Richard Reoch – Recovering The Lost Art of Listening

Richard Reoch has put into practice the tools of mindfulness to deal with some of the most horrific and gut-wrenching situations humanity has faced in recent decades. He has devoted his life to defending human rights, working for peace and protecting the environment. Born in Toronto, Canada and raised in a Buddhist family, Richard moved to London in 1971 to begin a 23-year long career with Amnesty International, becoming its global media chief. He also served as President of Shambhala, one of the world’s largest Buddhist organizations.

He was a trustee of The Rainforest Foundation and has been engaged in conflict resolution in Northern Ireland, Sri Lanka and Myanmar, among others. He was recently invited to chair the trustees of the Mindfulness Initiative, which provides training and support for the application of mindfulness in public policy development. 

Richard Reoch with senior monks and police during the war in Sri Lanka

Today, there is a heightened level of aggression and hostility in public discourse in countries around the world. The spaces for mutual understanding, compromise and working together despite our differences have been largely shut down. The world is crying out for people who are capable of listening to the other side and opening their hearts to those with whom they may deeply disagree. If we remain in a state of perpetual combat, we are not going to be able to address some of the deep issues that are plaguing contemporary society. Nor will we be able to work cooperatively as a species to protect our biosphere.

Being a good listener definitely requires some inner work. Thankfully, one of the great fruits of mindfulness practice is the recovery of the lost art of listening. In order to be open to another person and to be able to listen fully to what they are communicating – more than simply what they say – we have to be able to understand what our own minds are doing. We need to be able to set aside our thoughts and prejudices, as well as our egocentricity and our attachment to our opinions in order to give space to others. That makes it genuinely possible to listen more profoundly to what is being communicated behind the words.

Once I met an army commander who was in charge of units that were accused of torture. It was my job to open a discussion with him. In my experience, what is absolutely essential is to enter into any such dialogue with a spirit of inquiry. Doing so is the most valuable use of that time together. The chance of convincing a person to change their beliefs and behaviors in one conversation is quite minimal. Rather, the great gift to come out of the conversation is to find out why the other person sees the world in such a radically different way. Sometimes, the result of that spirit of inquiry produces surprising results.

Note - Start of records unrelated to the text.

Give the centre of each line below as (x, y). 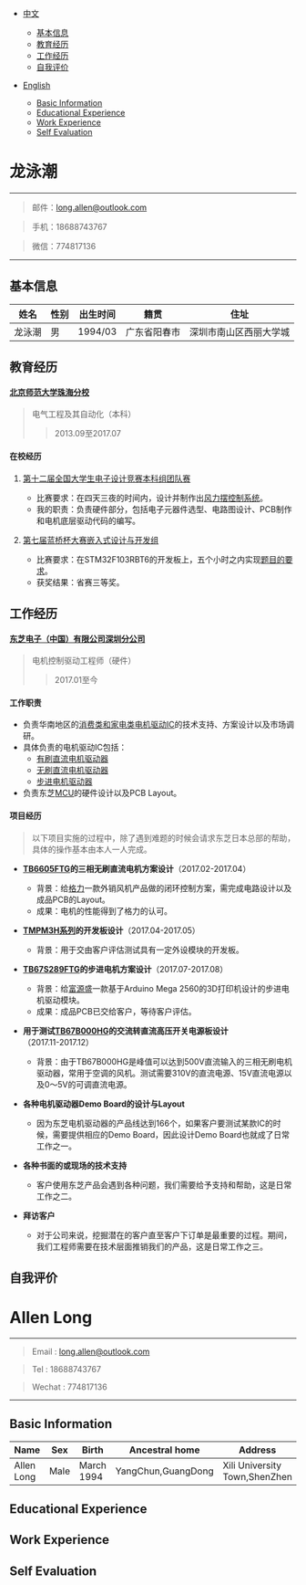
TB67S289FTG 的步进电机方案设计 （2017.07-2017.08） (125, 969)
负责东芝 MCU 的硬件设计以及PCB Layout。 (102, 793)
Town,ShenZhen (258, 1476)
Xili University (252, 1465)
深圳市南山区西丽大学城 (240, 331)
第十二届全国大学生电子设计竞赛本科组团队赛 (107, 478)
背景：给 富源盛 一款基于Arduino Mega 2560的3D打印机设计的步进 (159, 988)
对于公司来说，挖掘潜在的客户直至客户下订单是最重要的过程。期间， (164, 1234)
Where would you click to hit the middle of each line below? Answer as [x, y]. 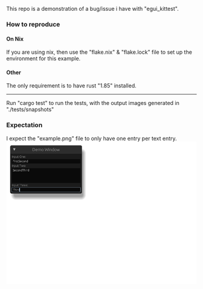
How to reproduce [33, 24]
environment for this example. [43, 59]
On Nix [15, 39]
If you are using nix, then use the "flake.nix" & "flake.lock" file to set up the [99, 52]
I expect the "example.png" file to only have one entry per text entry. [92, 138]
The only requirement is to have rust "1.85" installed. [72, 86]
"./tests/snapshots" [30, 110]
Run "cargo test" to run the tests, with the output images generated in [93, 103]
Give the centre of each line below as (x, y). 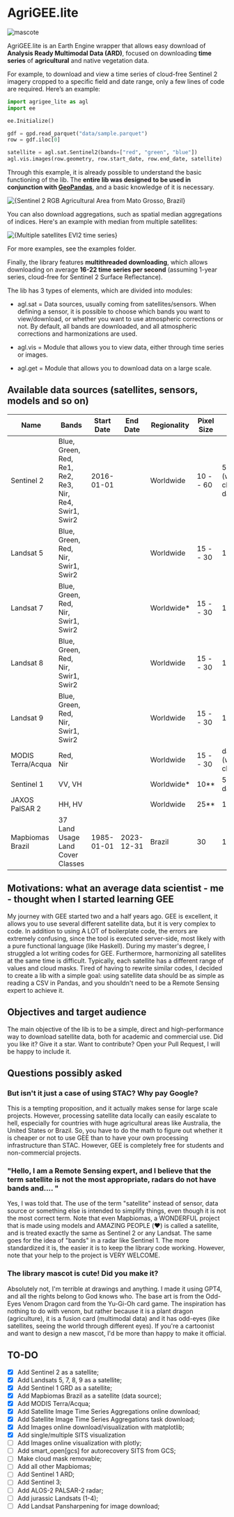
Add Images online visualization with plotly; (79, 1443)
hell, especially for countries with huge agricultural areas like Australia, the (114, 1123)
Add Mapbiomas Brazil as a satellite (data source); (89, 1396)
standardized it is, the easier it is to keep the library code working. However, (116, 1248)
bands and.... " (33, 1188)
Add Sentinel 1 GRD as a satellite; (65, 1388)
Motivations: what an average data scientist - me (116, 888)
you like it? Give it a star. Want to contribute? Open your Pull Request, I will (114, 1044)
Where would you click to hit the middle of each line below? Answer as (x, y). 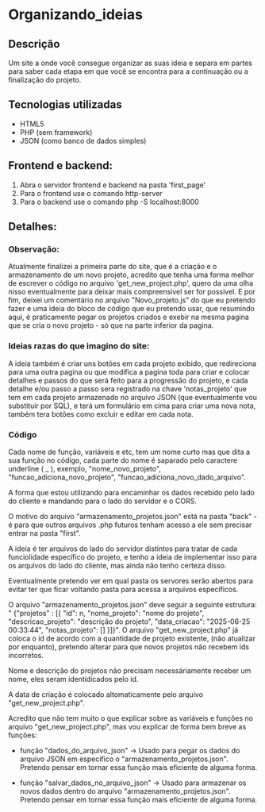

I opened the conversation with the commander from a place of honesty and inquiry. What I soon discovered was that rather than being defensive or hostile to me, he revealed something entirely different. He explained in great depth the efforts he was making to prevent torture under his command, most notably by cooperating with the International Red Cross to identify very specific incidents so he could deal with the officers who were carrying out torture. He also indicated to me that if he faced a lack of cooperation from them, he would close those interrogation centers down.

I knew that he was not fooling me, and I was able to verify everything that he said. I also knew that he faced political pressure and required considerable courage to act the way he did. In fact, in the course of this conversation, the person, who from outward appearances seemed to be the very emblem of the crime of torture, turned out to be, in my long years of experience, one of the most determined fighters against torture I have met.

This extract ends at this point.